4. FEV1 percent predicted less than 25%.
5. Pregnancy or lactation.
6. Claustrophobia, inner ear implants, aneurysms or other surgical clips, metal foreign bodies in the eye, pacemakers, or other contraindications to MR scanning. Subjects with any implanted device that cannot be verified as MRI compliant will be excluded.
7. Chest circumference greater than that of the xenon MR and/or helium coil.

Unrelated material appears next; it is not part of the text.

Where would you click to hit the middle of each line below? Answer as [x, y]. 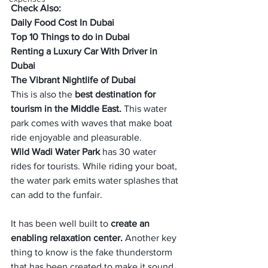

The circumference of the coil is approximately 42 inches.
8. History of congenital cardiac disease, chronic renal failure, or cirrhosis.
9. Inability to understand simple instructions or to hold still for approximately 10 seconds.
10. History of respiratory infection within 2 weeks prior to the MR scan
11. History of MI, stroke, and/or poorly controlled hypertension.
12. Failure to complete study-related procedures
13. Unavailability of a reliable communication network and contacts for follow-up with the second in-house backup contact
14. Patient actively smokes.
15. Before 48 hours, any event being considered to be too risky to preclude surveillance bronchoscopy: SaO2 <90%, >16 puffs/24 hours of short-acting β-agonist (SABA), worsening symptoms prompting the use of any inhalers, FEV1 < 45% before using a bronchodilator.
16. acute or chronic renal failure
17. uncontrolled coronary artery disease or congestive heart failure; uncontrolled diabetes mellitus; uncontrolled hypertension, liver disease; history of neurologic diseases, including stroke, any disease concerning fibrotic processes.
18. Pregnant females will be excluded
19. Claustrophobic or too large to fit into the available MR chest RF coils.